Only the count is expected: the number of lines below that contain "bathroom".

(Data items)
════════

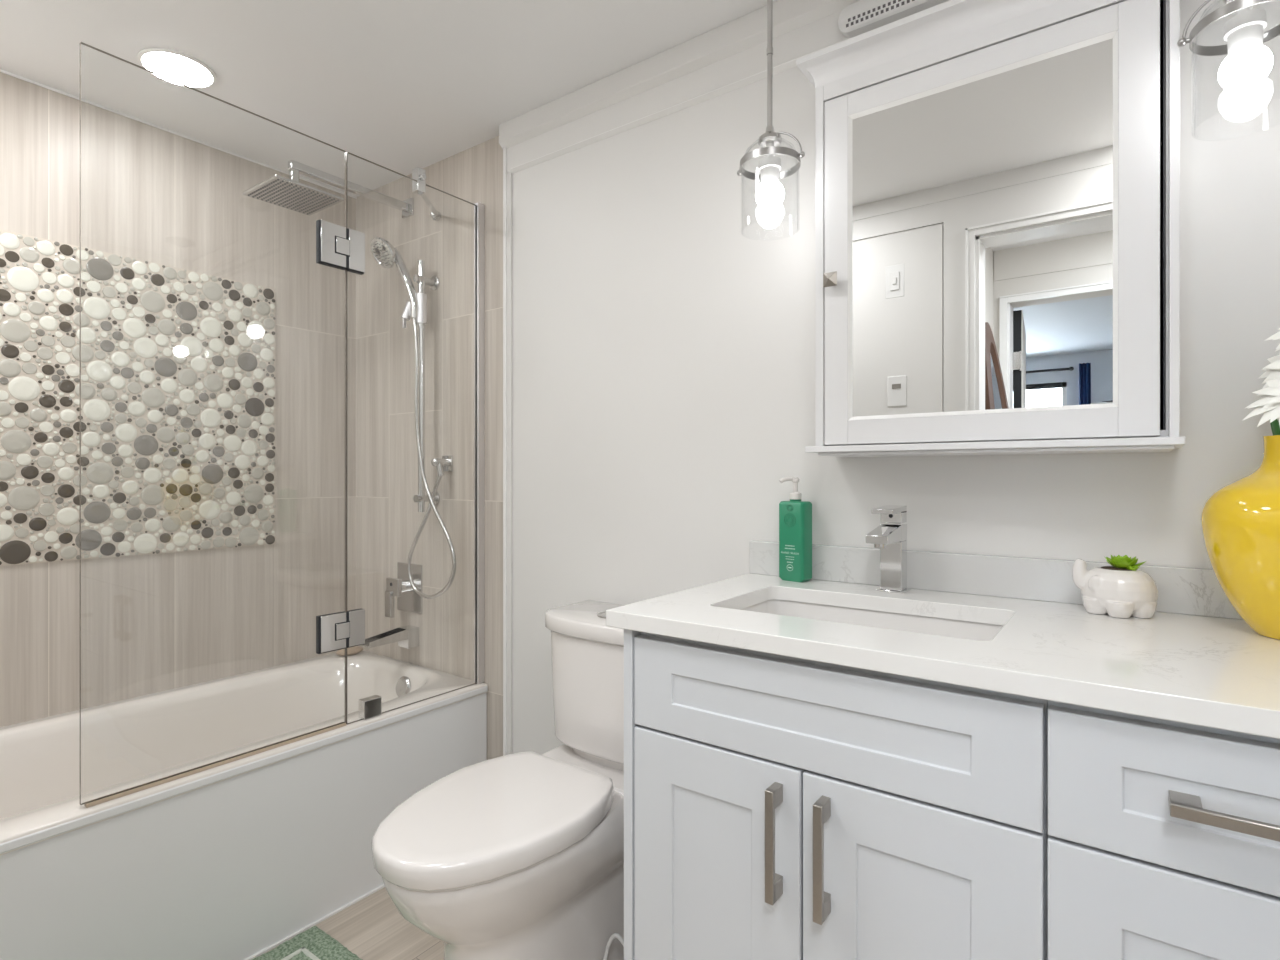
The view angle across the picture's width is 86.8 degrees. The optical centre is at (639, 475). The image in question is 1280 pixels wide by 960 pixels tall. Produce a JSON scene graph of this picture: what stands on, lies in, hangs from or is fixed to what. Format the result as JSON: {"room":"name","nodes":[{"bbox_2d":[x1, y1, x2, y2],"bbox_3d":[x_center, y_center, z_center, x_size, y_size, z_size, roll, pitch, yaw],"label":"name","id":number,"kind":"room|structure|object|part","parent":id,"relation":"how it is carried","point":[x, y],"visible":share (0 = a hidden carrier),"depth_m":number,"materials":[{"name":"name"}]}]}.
{"room":"bathroom","nodes":[
{"label":"bathroom","id":0,"kind":"room"},
{"bbox_2d":[0,72,355,726],"bbox_3d":[-1.578,0.028,1.989,0.106,2.185,1.745,0,0,36],"label":"wall","id":1,"kind":"structure","parent":0,"point":[213,329],"depth_m":2.05,"materials":[{"name":"tile"}]},
{"bbox_3d":[-1.530,-0.205,1.970,0.006,0.882,0.912,0,0,36],"label":"mosaic panel","id":2,"kind":"part","parent":1,"relation":"part of","materials":[{"name":"stone"}]},
{"bbox_2d":[0,69,356,198],"bbox_3d":[-1.532,-1.062,1.968,0.004,0.006,1.525,0,0,36],"label":"trim","id":3,"kind":"structure","parent":1,"relation":"attached to","point":[2,71],"depth_m":2.06,"materials":[{"name":"paint"}]},
{"bbox_2d":[258,887,443,959],"bbox_3d":[-0.401,1.145,1.131,3.020,0.050,1.745,0,0,36],"label":"floor","id":4,"kind":"structure","parent":0,"point":[371,928],"depth_m":1.66,"materials":[{"name":"tile"}]},
{"bbox_2d":[0,650,487,959],"bbox_3d":[-1.231,0.888,1.748,0.749,0.463,1.521,0,0,36],"label":"bathtub","id":5,"kind":"object","parent":4,"relation":"on","point":[228,861],"visible":0.93,"depth_m":1.68,"materials":[{"name":"ceramic"}]},
{"bbox_2d":[0,650,487,855],"bbox_3d":[-1.232,0.834,1.748,0.747,0.353,1.521,0,0,36],"label":"basin","id":6,"kind":"object","parent":5,"relation":"in","point":[328,793],"depth_m":1.81,"materials":[{"name":"ceramic"}]},
{"bbox_2d":[80,42,484,807],"bbox_3d":[-0.890,-0.120,1.814,0.266,1.552,1.027,0,0,36],"label":"screen","id":7,"kind":"object","parent":5,"relation":"on","point":[337,246],"visible":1,"depth_m":1.80,"materials":[{"name":"clear glass"}]},
{"bbox_3d":[-0.941,-0.103,1.560,0.008,1.505,0.556,0,0,36],"label":"swing panel","id":8,"kind":"part","parent":7,"relation":"part of","materials":[{"name":"clear glass"}]},
{"bbox_3d":[-0.647,-0.100,1.964,0.008,1.512,0.436,0,0,36],"label":"fixed panel","id":9,"kind":"part","parent":7,"relation":"part of","materials":[{"name":"clear glass"}]},
{"bbox_2d":[245,884,384,959],"bbox_3d":[-0.930,1.117,1.528,0.008,0.005,1.521,0,0,36],"label":"trim","id":10,"kind":"structure","parent":5,"relation":"attached to","point":[336,911],"depth_m":1.69,"materials":[{"name":"paint"}]},
{"bbox_2d":[336,646,362,655],"bbox_3d":[-1.071,0.645,2.495,0.070,0.025,0.100,0,0,36],"label":"soap bar","id":11,"kind":"object","parent":5,"relation":"on","point":[356,649],"visible":0.85,"depth_m":2.47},
{"bbox_3d":[-0.797,0.711,2.276,0.072,0.071,0.028,0,0,36],"label":"overflow plate","id":12,"kind":"part","parent":5,"relation":"part of","materials":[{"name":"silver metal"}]},
{"bbox_2d":[253,926,361,959],"bbox_3d":[-0.837,1.111,1.217,0.486,0.016,0.781,0,0,36],"label":"bath mat","id":13,"kind":"object","parent":4,"relation":"on","point":[313,943],"visible":1,"depth_m":1.58,"materials":[{"name":"green fabric"}]},
{"bbox_2d":[372,600,623,959],"bbox_3d":[-0.203,0.727,1.432,0.398,0.787,0.750,0,0,36],"label":"toilet","id":14,"kind":"object","parent":4,"relation":"on","point":[516,856],"visible":0.69,"depth_m":1.30,"materials":[{"name":"white ceramic"}]},
{"bbox_3d":[-0.290,0.658,1.313,0.362,0.045,0.457,0,0,36],"label":"lid","id":15,"kind":"part","parent":14,"relation":"part of","materials":[{"name":"white plastic"}]},
{"bbox_3d":[-0.289,0.674,1.315,0.352,0.016,0.449,0,0,36],"label":"seat","id":16,"kind":"part","parent":14,"relation":"part of","materials":[{"name":"white plastic"}]},
{"bbox_3d":[-0.209,0.902,1.424,0.344,0.436,0.706,0,0,36],"label":"bowl","id":17,"kind":"part","parent":14,"relation":"part of","materials":[{"name":"white ceramic"}]},
{"bbox_3d":[-0.051,0.357,1.641,0.398,0.039,0.231,0,0,36],"label":"tank lid","id":18,"kind":"part","parent":14,"relation":"part of","materials":[{"name":"white ceramic"}]},
{"bbox_3d":[-0.046,0.516,1.647,0.385,0.276,0.217,0,0,36],"label":"tank","id":19,"kind":"part","parent":14,"relation":"part of","materials":[{"name":"white ceramic"}]},
{"bbox_2d":[603,933,623,959],"bbox_3d":[0.072,1.024,1.496,0.342,0.162,0.059,0,0,-38],"label":"supply hose","id":20,"kind":"object","parent":4,"relation":"on","point":[615,935],"visible":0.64,"depth_m":1.40,"materials":[{"name":"white plastic"}]},
{"bbox_2d":[624,629,1047,959],"bbox_3d":[0.363,0.687,1.153,0.607,0.866,0.559,0,0,36],"label":"vanity cabinet","id":21,"kind":"object","parent":4,"relation":"on","point":[777,807],"visible":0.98,"depth_m":0.93,"materials":[{"name":"paint"}]},
{"bbox_3d":[0.135,0.687,1.339,0.018,0.866,0.527,0,0,36],"label":"panel","id":22,"kind":"part","parent":21,"relation":"part of","materials":[{"name":"paint"}]},
{"bbox_3d":[0.113,0.711,1.044,0.290,0.589,0.020,0,0,36],"label":"door","id":23,"kind":"part","parent":21,"relation":"part of","materials":[{"name":"paint"}]},
{"bbox_3d":[0.189,0.517,0.955,0.013,0.157,0.034,0,0,36],"label":"handle","id":24,"kind":"part","parent":21,"relation":"part of","materials":[{"name":"silver metal"}]},
{"bbox_3d":[0.245,0.517,0.914,0.013,0.157,0.034,0,0,36],"label":"handle","id":25,"kind":"part","parent":21,"relation":"part of","materials":[{"name":"silver metal"}]},
{"bbox_3d":[0.232,0.339,0.957,0.585,0.144,0.020,0,0,36],"label":"false drawer","id":26,"kind":"part","parent":21,"relation":"part of","materials":[{"name":"paint"}]},
{"bbox_3d":[0.351,0.711,0.870,0.290,0.589,0.020,0,0,36],"label":"door","id":27,"kind":"part","parent":21,"relation":"part of","materials":[{"name":"paint"}]},
{"bbox_2d":[606,540,1279,738],"bbox_3d":[0.561,0.201,1.022,1.135,0.102,0.544,0,0,36],"label":"countertop","id":28,"kind":"structure","parent":21,"relation":"on","point":[1196,661],"depth_m":0.98,"materials":[{"name":"stone"}]},
{"bbox_2d":[779,477,811,581],"bbox_3d":[0.332,0.113,1.454,0.050,0.224,0.063,0,0,-44],"label":"soap dispenser","id":29,"kind":"object","parent":28,"relation":"on","point":[795,515],"visible":1,"depth_m":1.44,"materials":[{"name":"plastic"}]},
{"bbox_2d":[785,545,794,570],"bbox_3d":[0.320,0.175,1.443,0.001,0.055,0.025,0,0,-44],"label":"print","id":30,"kind":"object","parent":29,"relation":"attached to","point":[789,549],"depth_m":1.44},
{"bbox_2d":[740,599,1003,640],"bbox_3d":[0.372,0.312,1.154,0.482,0.119,0.303,0,0,36],"label":"undermount sink","id":31,"kind":"object","parent":28,"relation":"in","point":[968,630],"visible":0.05,"depth_m":1.26,"materials":[{"name":"white ceramic"}]},
{"bbox_2d":[866,505,910,593],"bbox_3d":[0.471,0.141,1.290,0.052,0.167,0.136,0,0,36],"label":"faucet","id":32,"kind":"object","parent":28,"relation":"on","point":[890,537],"visible":1,"depth_m":1.30,"materials":[{"name":"silver metal"}]},
{"bbox_3d":[0.470,0.110,1.288,0.040,0.032,0.131,0,0,36],"label":"spout","id":33,"kind":"part","parent":32,"relation":"part of","materials":[{"name":"silver metal"}]},
{"bbox_3d":[0.479,0.074,1.301,0.039,0.033,0.097,0,0,36],"label":"lever","id":34,"kind":"part","parent":32,"relation":"part of","materials":[{"name":"silver metal"}]},
{"bbox_3d":[0.496,0.223,1.324,0.052,0.004,0.052,0,0,36],"label":"plate","id":35,"kind":"part","parent":32,"relation":"part of","materials":[{"name":"silver metal"}]},
{"bbox_2d":[1072,558,1157,617],"bbox_3d":[0.780,0.181,1.103,0.098,0.087,0.099,0,0,-21],"label":"planter","id":36,"kind":"object","parent":28,"relation":"on","point":[1117,592],"visible":0.98,"depth_m":1.07,"materials":[{"name":"ceramic"}]},
{"bbox_2d":[1105,555,1145,570],"bbox_3d":[0.785,0.142,1.094,0.057,0.025,0.050,0,0,36],"label":"succulent","id":37,"kind":"object","parent":36,"relation":"in","point":[1124,562],"visible":1,"depth_m":1.09,"materials":[{"name":"green plant"}]},
{"bbox_2d":[1200,435,1279,639],"bbox_3d":[0.921,0.084,0.942,0.217,0.281,0.217,0,0,36],"label":"vase","id":38,"kind":"object","parent":28,"relation":"on","point":[1240,521],"visible":1,"depth_m":0.93,"materials":[{"name":"yellow ceramic"}]},
{"bbox_2d":[1243,379,1279,426],"bbox_3d":[0.891,-0.083,0.907,0.124,0.129,0.111,0,0,36],"label":"daisy","id":39,"kind":"object","parent":38,"relation":"in","point":[1270,404],"visible":0.99,"depth_m":0.92,"materials":[{"name":"white plant"}]},
{"bbox_2d":[1259,355,1279,388],"bbox_3d":[0.920,-0.109,0.933,0.096,0.182,0.096,0,0,36],"label":"daisy","id":40,"kind":"object","parent":38,"relation":"in","point":[1272,372],"visible":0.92,"depth_m":0.96,"materials":[{"name":"white plant"}]},
{"bbox_2d":[1264,328,1279,350],"bbox_3d":[0.927,-0.130,0.925,0.103,0.224,0.080,0,0,36],"label":"daisy","id":41,"kind":"object","parent":38,"relation":"in","point":[1276,336],"visible":1,"depth_m":0.96,"materials":[{"name":"white plant"}]},
{"bbox_2d":[1270,419,1279,434],"bbox_3d":[0.922,-0.068,0.942,0.067,0.100,0.068,0,0,36],"label":"stem","id":42,"kind":"object","parent":38,"relation":"in","point":[1275,428],"visible":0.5,"depth_m":0.95,"materials":[{"name":"green plant"}]},
{"bbox_2d":[1048,700,1279,959],"bbox_3d":[0.804,0.690,0.832,0.481,0.860,0.559,0,0,36],"label":"base cabinet","id":43,"kind":"object","parent":4,"relation":"on","point":[1164,835],"visible":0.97,"depth_m":0.72,"materials":[{"name":"paint"}]},
{"bbox_3d":[0.664,0.562,0.642,0.476,0.292,0.020,0,0,36],"label":"drawer","id":44,"kind":"part","parent":43,"relation":"part of","materials":[{"name":"paint"}]},
{"bbox_3d":[0.650,0.337,0.623,0.257,0.013,0.040,0,0,36],"label":"handle","id":45,"kind":"part","parent":43,"relation":"part of","materials":[{"name":"silver metal"}]},
{"bbox_2d":[0,0,777,196],"bbox_3d":[-0.401,-1.090,1.131,3.020,0.050,1.745,0,0,36],"label":"ceiling","id":46,"kind":"structure","parent":0,"point":[400,86],"depth_m":1.73,"materials":[{"name":"paint"}]},
{"bbox_2d":[137,48,216,88],"bbox_3d":[-1.206,-1.061,1.767,0.172,0.008,0.172,0,0,36],"label":"recessed light","id":47,"kind":"object","parent":46,"relation":"in","point":[180,67],"visible":0.97,"depth_m":1.75,"materials":[{"name":"paint"}]},
{"bbox_2d":[737,0,804,209],"bbox_3d":[0.261,-0.778,1.357,0.120,0.573,0.120,0,0,-13],"label":"pendant light","id":48,"kind":"object","parent":46,"relation":"hanging from","point":[770,193],"visible":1,"depth_m":1.34,"materials":[{"name":"silver metal"}]},
{"bbox_2d":[759,143,780,182],"bbox_3d":[0.261,-0.624,1.357,0.045,0.080,0.045,0,0,36],"label":"socket","id":49,"kind":"object","parent":48,"relation":"attached to","point":[770,165],"depth_m":1.34,"materials":[{"name":"white plastic"}]},
{"bbox_3d":[0.261,-0.865,1.357,0.013,0.360,0.013,0,0,36],"label":"rod","id":50,"kind":"part","parent":48,"relation":"part of","materials":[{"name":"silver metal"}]},
{"bbox_3d":[0.261,-0.580,1.357,0.115,0.176,0.115,0,0,36],"label":"lamp shade","id":51,"kind":"part","parent":48,"relation":"part of","materials":[{"name":"silver metal"}]},
{"bbox_3d":[0.261,-0.566,1.357,0.057,0.060,0.057,0,0,36],"label":"bulb","id":52,"kind":"part","parent":48,"relation":"part of","materials":[{"name":"white glass"}]},
{"bbox_2d":[1177,0,1279,91],"bbox_3d":[0.838,-0.778,0.936,0.120,0.573,0.120,0,0,-13],"label":"pendant light","id":53,"kind":"object","parent":46,"relation":"hanging from","point":[1248,62],"visible":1,"depth_m":0.92,"materials":[{"name":"silver metal"}]},
{"bbox_2d":[1224,5,1266,55],"bbox_3d":[0.838,-0.624,0.936,0.045,0.080,0.045,0,0,36],"label":"socket","id":54,"kind":"object","parent":53,"relation":"attached to","point":[1243,33],"depth_m":0.92,"materials":[{"name":"white plastic"}]},
{"bbox_3d":[0.838,-0.566,0.936,0.057,0.060,0.057,0,0,36],"label":"bulb","id":55,"kind":"part","parent":53,"relation":"part of","materials":[{"name":"white glass"}]},
{"bbox_2d":[356,136,502,759],"bbox_3d":[-0.709,0.028,2.374,0.857,2.185,0.100,0,0,36],"label":"tiled wall","id":56,"kind":"structure","parent":0,"point":[388,518],"depth_m":2.30,"materials":[{"name":"tile"}]},
{"bbox_2d":[243,160,413,218],"bbox_3d":[-0.966,-0.910,2.185,0.206,0.129,0.508,0,0,36],"label":"shower head","id":57,"kind":"object","parent":56,"relation":"attached to","point":[278,190],"visible":1,"depth_m":2.08},
{"bbox_3d":[-1.055,-0.853,2.063,0.206,0.009,0.206,0,0,36],"label":"head plate","id":58,"kind":"part","parent":57,"relation":"part of","materials":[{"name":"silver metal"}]},
{"bbox_3d":[-0.942,-0.925,2.217,0.024,0.065,0.411,0,0,36],"label":"arm","id":59,"kind":"part","parent":57,"relation":"part of","materials":[{"name":"silver metal"}]},
{"bbox_2d":[361,625,418,648],"bbox_3d":[-0.847,0.559,2.296,0.058,0.066,0.188,0,0,36],"label":"tub spout","id":60,"kind":"object","parent":56,"relation":"attached to","point":[407,636],"visible":0.98,"depth_m":2.31,"materials":[{"name":"silver metal"}]},
{"bbox_2d":[385,562,421,617],"bbox_3d":[-0.831,0.399,2.356,0.138,0.182,0.072,0,0,36],"label":"mixer valve","id":61,"kind":"object","parent":56,"relation":"attached to","point":[408,600],"visible":0.98,"depth_m":2.35,"materials":[{"name":"silver metal"}]},
{"bbox_3d":[-0.854,0.422,2.342,0.070,0.135,0.022,0,0,36],"label":"lever","id":62,"kind":"part","parent":61,"relation":"part of","materials":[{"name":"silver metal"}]},
{"bbox_3d":[-0.821,0.385,2.357,0.040,0.040,0.046,0,0,36],"label":"stem","id":63,"kind":"part","parent":61,"relation":"part of","materials":[{"name":"silver metal"}]},
{"bbox_3d":[-0.811,0.393,2.382,0.138,0.170,0.006,0,0,36],"label":"valve plate","id":64,"kind":"part","parent":61,"relation":"part of","materials":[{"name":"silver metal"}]},
{"bbox_2d":[401,260,439,511],"bbox_3d":[-0.741,-0.299,2.273,0.086,0.838,0.099,0,0,36],"label":"shower rail","id":65,"kind":"object","parent":56,"relation":"attached to","point":[421,498],"visible":0.89,"depth_m":2.25,"materials":[{"name":"silver metal"}]},
{"bbox_2d":[370,237,417,317],"bbox_3d":[-0.821,-0.658,2.257,0.175,0.268,0.078,0,0,11],"label":"shower","id":66,"kind":"object","parent":65,"relation":"attached to","point":[383,251],"visible":1,"depth_m":2.25,"materials":[{"name":"silver metal"}]},
{"bbox_3d":[-0.794,-0.648,2.267,0.128,0.249,0.041,0,0,18],"label":"handle","id":67,"kind":"part","parent":66,"relation":"part of","materials":[{"name":"silver metal"}]},
{"bbox_3d":[-0.730,-0.299,2.259,0.023,0.838,0.023,0,0,36],"label":"rail","id":68,"kind":"part","parent":65,"relation":"part of","materials":[{"name":"silver metal"}]},
{"bbox_2d":[431,455,452,476],"bbox_3d":[-0.660,-0.033,2.235,0.050,0.070,0.065,0,0,36],"label":"outlet","id":69,"kind":"object","parent":56,"relation":"attached to","point":[444,464],"visible":1,"depth_m":2.23,"materials":[{"name":"silver metal"}]},
{"bbox_2d":[407,318,455,598],"bbox_3d":[-0.668,-0.061,2.210,0.247,0.922,0.052,0,0,36],"label":"shower hose","id":70,"kind":"object","parent":69,"relation":"attached to","point":[431,497],"visible":1,"depth_m":2.23,"materials":[{"name":"silver metal"}]},
{"bbox_3d":[-0.642,-0.042,2.259,0.050,0.053,0.007,0,0,36],"label":"wall plate","id":71,"kind":"part","parent":69,"relation":"part of","materials":[{"name":"silver metal"}]},
{"bbox_2d":[499,0,1279,754],"bbox_3d":[0.412,0.028,1.528,1.975,2.185,0.145,0,0,36],"label":"wall","id":72,"kind":"structure","parent":0,"point":[661,319],"depth_m":1.62,"materials":[{"name":"paint"}]},
{"bbox_2d":[503,147,507,755],"bbox_3d":[-0.402,0.061,2.067,0.012,2.118,0.033,0,0,36],"label":"trim","id":73,"kind":"structure","parent":72,"relation":"attached to","point":[505,172],"depth_m":2.05,"materials":[{"name":"paint"}]},
{"bbox_2d":[511,4,938,168],"bbox_3d":[0.397,-0.922,1.479,1.941,0.016,0.016,0,0,36],"label":"trim","id":74,"kind":"structure","parent":72,"relation":"attached to","point":[938,4],"depth_m":1.65,"materials":[{"name":"paint"}]},
{"bbox_2d":[838,0,948,37],"bbox_3d":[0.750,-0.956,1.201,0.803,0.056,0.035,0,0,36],"label":"air vent","id":75,"kind":"object","parent":72,"relation":"in","point":[863,16],"visible":0.98,"depth_m":1.38,"materials":[{"name":"white plastic"}]},
{"bbox_2d":[796,0,1185,456],"bbox_3d":[0.608,-0.431,1.218,0.620,0.782,0.175,0,0,36],"label":"upper cabinet","id":76,"kind":"object","parent":72,"relation":"attached to","point":[998,196],"visible":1,"depth_m":1.15,"materials":[{"name":"paint"}]},
{"bbox_3d":[0.368,-0.377,1.303,0.027,0.027,0.030,0,0,36],"label":"knob","id":77,"kind":"part","parent":76,"relation":"part of","materials":[{"name":"silver metal"}]},
{"bbox_3d":[0.609,-0.793,1.219,0.620,0.057,0.173,0,0,36],"label":"cornice","id":78,"kind":"part","parent":76,"relation":"part of","materials":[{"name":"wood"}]},
{"bbox_3d":[0.575,-0.400,1.180,0.418,0.579,0.003,0,0,36],"label":"mirror pane","id":79,"kind":"part","parent":76,"relation":"part of","materials":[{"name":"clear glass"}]},
{"bbox_3d":[0.609,-0.049,1.227,0.586,0.018,0.159,0,0,36],"label":"sill","id":80,"kind":"part","parent":76,"relation":"part of","materials":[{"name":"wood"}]},
{"bbox_2d":[749,540,1242,619],"bbox_3d":[0.716,0.188,1.234,1.135,0.075,0.019,0,0,36],"label":"backsplash","id":81,"kind":"structure","parent":72,"relation":"attached to","point":[1181,590],"depth_m":1.26,"materials":[{"name":"stone"}]}
]}

════════

Task result: 2